■ WHAT THE TASK ASKS ■
Would you copy the full listing that follows without changing a thing?

■ RECORDS ■
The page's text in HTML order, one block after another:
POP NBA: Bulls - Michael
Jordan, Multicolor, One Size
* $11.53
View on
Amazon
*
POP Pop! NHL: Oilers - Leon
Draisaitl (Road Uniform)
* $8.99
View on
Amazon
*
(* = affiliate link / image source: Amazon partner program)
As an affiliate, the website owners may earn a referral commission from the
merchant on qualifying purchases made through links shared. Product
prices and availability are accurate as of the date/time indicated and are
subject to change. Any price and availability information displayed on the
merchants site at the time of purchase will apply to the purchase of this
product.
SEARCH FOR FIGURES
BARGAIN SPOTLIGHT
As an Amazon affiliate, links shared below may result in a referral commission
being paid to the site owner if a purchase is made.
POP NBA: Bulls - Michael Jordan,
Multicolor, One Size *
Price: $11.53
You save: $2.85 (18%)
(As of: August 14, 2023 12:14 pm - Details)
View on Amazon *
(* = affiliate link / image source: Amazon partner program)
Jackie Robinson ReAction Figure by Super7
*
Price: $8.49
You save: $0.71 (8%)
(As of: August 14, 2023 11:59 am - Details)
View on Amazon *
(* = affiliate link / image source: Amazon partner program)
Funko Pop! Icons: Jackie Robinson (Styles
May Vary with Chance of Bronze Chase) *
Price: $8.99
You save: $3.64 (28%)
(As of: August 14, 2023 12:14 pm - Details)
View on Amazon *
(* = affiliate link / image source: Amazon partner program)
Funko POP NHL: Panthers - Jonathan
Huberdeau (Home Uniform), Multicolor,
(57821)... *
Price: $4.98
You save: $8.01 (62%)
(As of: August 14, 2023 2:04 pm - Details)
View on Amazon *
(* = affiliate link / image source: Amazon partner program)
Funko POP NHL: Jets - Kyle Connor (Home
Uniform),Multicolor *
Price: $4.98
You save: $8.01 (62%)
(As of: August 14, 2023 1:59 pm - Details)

■ ANSWER SECTION ■
The page's text in HTML order, one block after another:
POP NBA: Bulls - Michael
Jordan, Multicolor, One Size
* $11.53
View on
Amazon
*
POP Pop! NHL: Oilers - Leon
Draisaitl (Road Uniform)
* $8.99
View on
Amazon
*
(* = affiliate link / image source: Amazon partner program)
As an affiliate, the website owners may earn a referral commission from the
merchant on qualifying purchases made through links shared. Product
prices and availability are accurate as of the date/time indicated and are
subject to change. Any price and availability information displayed on the
merchants site at the time of purchase will apply to the purchase of this
product.
SEARCH FOR FIGURES
BARGAIN SPOTLIGHT
As an Amazon affiliate, links shared below may result in a referral commission
being paid to the site owner if a purchase is made.
POP NBA: Bulls - Michael Jordan,
Multicolor, One Size *
Price: $11.53
You save: $2.85 (18%)
(As of: August 14, 2023 12:14 pm - Details)
View on Amazon *
(* = affiliate link / image source: Amazon partner program)
Jackie Robinson ReAction Figure by Super7
*
Price: $8.49
You save: $0.71 (8%)
(As of: August 14, 2023 11:59 am - Details)
View on Amazon *
(* = affiliate link / image source: Amazon partner program)
Funko Pop! Icons: Jackie Robinson (Styles
May Vary with Chance of Bronze Chase) *
Price: $8.99
You save: $3.64 (28%)
(As of: August 14, 2023 12:14 pm - Details)
View on Amazon *
(* = affiliate link / image source: Amazon partner program)
Funko POP NHL: Panthers - Jonathan
Huberdeau (Home Uniform), Multicolor,
(57821)... *
Price: $4.98
You save: $8.01 (62%)
(As of: August 14, 2023 2:04 pm - Details)
View on Amazon *
(* = affiliate link / image source: Amazon partner program)
Funko POP NHL: Jets - Kyle Connor (Home
Uniform),Multicolor *
Price: $4.98
You save: $8.01 (62%)
(As of: August 14, 2023 1:59 pm - Details)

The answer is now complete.